La presidente del Consiglio rompe il silenzio sulla consultazione dell’8 e 9 giugno: andrà al seggio, ma non ritirerà le schede. Una scelta che alimenta il fronte dell’astensione, scatena la reazione delle opposizioni e accende i riflettori sulla posta politica del quorum.

Meloni: “Vado al seggio ma non ritiro le schede”. Scoppia la polemica sui referendum.

La presidente del Consiglio rompe il silenzio sulla consultazione dell’8 e 9 giugno: andrà al seggio, ma non ritirerà le schede. Una scelta che alimenta il fronte dell’astensione, scatena la reazione delle opposizioni e accende i riflettori sulla posta politica del quorum.

Nel giorno simbolico del 2 giugno, anniversario della nascita della Repubblica e primo voto a suffragio universale in Italia, la premier Giorgia Meloni ha annunciato che domenica e lunedì prossimi si recherà al seggio per i cinque referendum promossi da sinistra e sindacati, ma non ritirerà le schede. Un gesto carico di significati istituzionali e politici, che formalmente rientra nelle opzioni previste dalla legge, ma che nei fatti viene letto come una strategia di astensione mascherata.
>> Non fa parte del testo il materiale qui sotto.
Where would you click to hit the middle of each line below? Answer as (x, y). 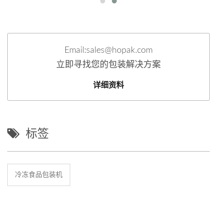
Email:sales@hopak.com (108, 50)
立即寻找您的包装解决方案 (108, 65)
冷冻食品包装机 (39, 175)
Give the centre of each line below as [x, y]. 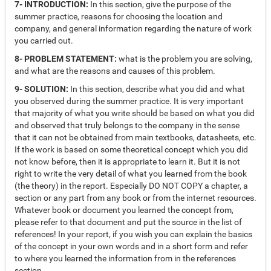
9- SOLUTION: [41, 89]
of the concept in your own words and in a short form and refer [131, 247]
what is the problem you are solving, [184, 59]
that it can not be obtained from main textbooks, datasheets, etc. [135, 138]
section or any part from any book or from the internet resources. [135, 198]
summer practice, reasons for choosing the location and [119, 17]
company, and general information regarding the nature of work [133, 29]
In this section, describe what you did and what [157, 89]
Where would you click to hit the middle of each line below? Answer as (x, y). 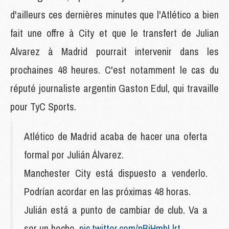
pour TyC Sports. (43, 106)
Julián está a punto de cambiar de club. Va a (116, 210)
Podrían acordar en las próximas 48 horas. (107, 191)
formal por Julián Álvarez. (74, 154)
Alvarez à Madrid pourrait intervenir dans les (114, 51)
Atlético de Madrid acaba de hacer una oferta (116, 136)
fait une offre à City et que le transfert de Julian (114, 33)
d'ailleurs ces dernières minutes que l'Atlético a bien (114, 14)
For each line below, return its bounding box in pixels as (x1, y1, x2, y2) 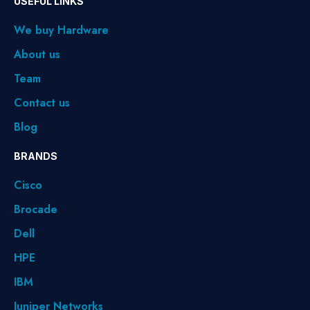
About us (14, 46, 60, 63)
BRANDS (14, 150, 57, 163)
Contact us (14, 95, 70, 111)
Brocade (14, 201, 57, 218)
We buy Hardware (14, 22, 109, 39)
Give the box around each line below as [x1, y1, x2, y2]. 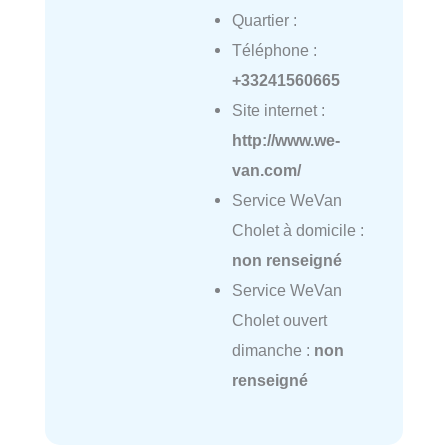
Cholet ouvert [231, 311, 327, 330]
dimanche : [231, 341, 314, 360]
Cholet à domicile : [231, 221, 364, 240]
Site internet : [231, 101, 325, 120]
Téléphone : [231, 41, 317, 60]
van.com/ [231, 161, 301, 180]
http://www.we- [231, 131, 340, 150]
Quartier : [231, 11, 297, 30]
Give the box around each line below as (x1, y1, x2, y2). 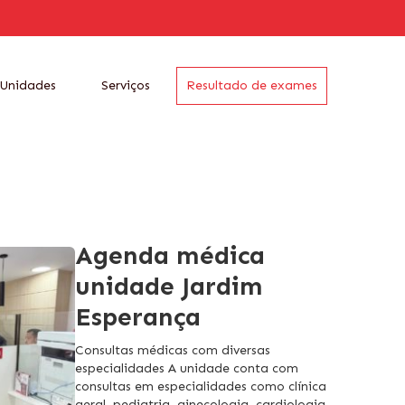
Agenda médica (74, 240, 265, 271)
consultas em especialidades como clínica (74, 379, 326, 395)
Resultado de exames (186, 77, 317, 93)
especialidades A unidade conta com (74, 361, 298, 377)
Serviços (101, 77, 150, 93)
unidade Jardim (74, 271, 263, 302)
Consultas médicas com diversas (74, 343, 270, 359)
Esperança (74, 302, 201, 333)
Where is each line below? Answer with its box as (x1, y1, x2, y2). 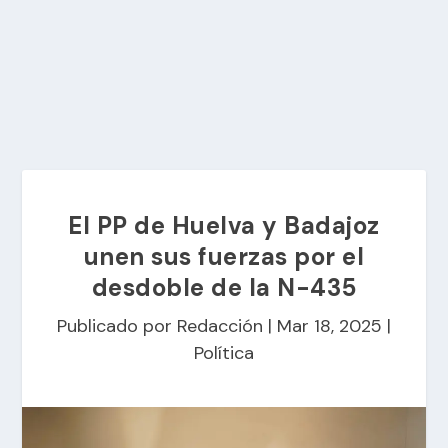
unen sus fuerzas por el (83, 241, 365, 272)
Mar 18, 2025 (277, 314, 382, 338)
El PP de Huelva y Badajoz (68, 210, 380, 241)
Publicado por (57, 314, 177, 338)
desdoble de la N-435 (91, 272, 357, 303)
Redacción (177, 314, 263, 338)
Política (194, 341, 254, 365)
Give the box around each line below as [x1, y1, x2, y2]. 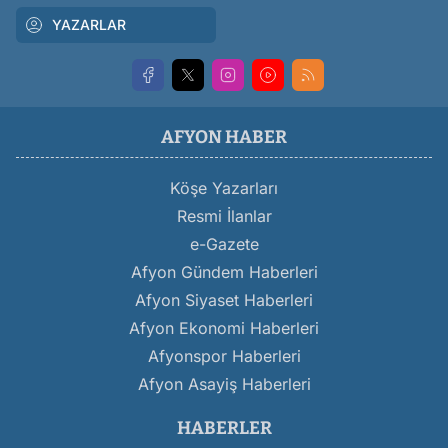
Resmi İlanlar [176, 206, 272, 227]
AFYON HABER [161, 126, 287, 149]
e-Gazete [189, 234, 259, 255]
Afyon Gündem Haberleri [130, 262, 318, 283]
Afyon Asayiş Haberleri [137, 374, 311, 395]
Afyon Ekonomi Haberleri [129, 318, 319, 339]
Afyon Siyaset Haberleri [135, 290, 313, 311]
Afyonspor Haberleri [147, 346, 301, 367]
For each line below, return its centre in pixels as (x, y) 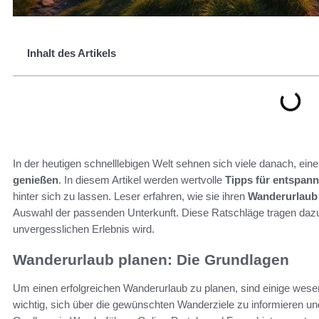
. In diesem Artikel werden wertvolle (142, 180)
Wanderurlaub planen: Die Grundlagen (151, 260)
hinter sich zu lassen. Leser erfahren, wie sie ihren (130, 197)
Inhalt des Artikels (72, 53)
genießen (36, 180)
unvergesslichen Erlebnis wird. (84, 229)
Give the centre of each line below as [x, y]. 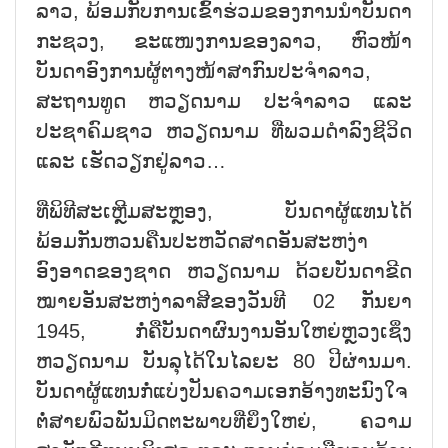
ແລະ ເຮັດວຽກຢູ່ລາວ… [131, 160]
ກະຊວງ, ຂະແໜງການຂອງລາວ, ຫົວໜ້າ [224, 40]
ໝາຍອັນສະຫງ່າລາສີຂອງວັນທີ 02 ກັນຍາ [224, 300]
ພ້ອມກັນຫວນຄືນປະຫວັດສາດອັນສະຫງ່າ [202, 240]
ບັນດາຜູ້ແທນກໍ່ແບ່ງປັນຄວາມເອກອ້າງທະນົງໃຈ [222, 390]
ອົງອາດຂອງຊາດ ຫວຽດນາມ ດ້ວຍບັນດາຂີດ [224, 270]
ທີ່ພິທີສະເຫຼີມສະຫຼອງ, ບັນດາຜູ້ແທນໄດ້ [224, 210]
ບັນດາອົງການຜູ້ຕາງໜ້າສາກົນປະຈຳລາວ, [203, 70]
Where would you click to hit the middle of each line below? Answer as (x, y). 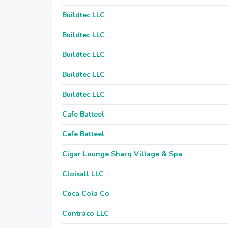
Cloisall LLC (83, 174)
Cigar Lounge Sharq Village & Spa (122, 154)
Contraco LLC (85, 213)
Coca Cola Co (86, 194)
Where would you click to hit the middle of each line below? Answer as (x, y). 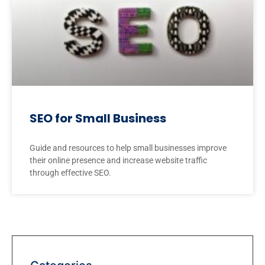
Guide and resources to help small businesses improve (128, 148)
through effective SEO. (70, 172)
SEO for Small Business (98, 118)
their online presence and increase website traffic (118, 160)
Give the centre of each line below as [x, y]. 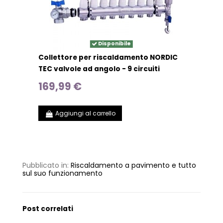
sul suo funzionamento [62, 173]
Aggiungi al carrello [85, 113]
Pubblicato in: [47, 165]
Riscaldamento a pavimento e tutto [133, 165]
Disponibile [114, 44]
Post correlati [48, 209]
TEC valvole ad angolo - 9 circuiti [99, 69]
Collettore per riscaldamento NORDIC [108, 58]
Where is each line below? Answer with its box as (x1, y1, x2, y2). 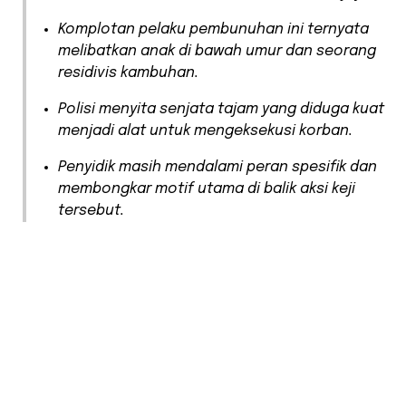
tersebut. (58, 203, 124, 219)
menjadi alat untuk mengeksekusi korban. (58, 123, 353, 140)
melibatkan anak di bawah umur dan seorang (58, 43, 376, 60)
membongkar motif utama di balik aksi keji (58, 181, 355, 198)
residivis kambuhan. (58, 65, 198, 82)
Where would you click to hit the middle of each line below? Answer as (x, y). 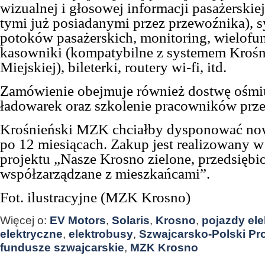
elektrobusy (101, 234)
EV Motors (78, 220)
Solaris (131, 220)

È un messaggio silenzioso ma preciso, che arriva dopo settimane di ambiguità e che si inserisce in una linea già tracciata dai principali leader del centrodestra: Antonio Tajani, Matteo Salvini e Ignazio La Russa avevano già scelto la via dell’astensione, considerata l’unico modo per affossare i referendum invalidandoli per mancato raggiungimento del quorum. Meloni, in qualità di capo del governo, ha preferito una via più istituzionale: la presenza fisica al voto per sottolineare il rispetto della democrazia, ma la rinuncia formale al gesto elettorale, per non avvalorare nessuna delle opzioni in campo.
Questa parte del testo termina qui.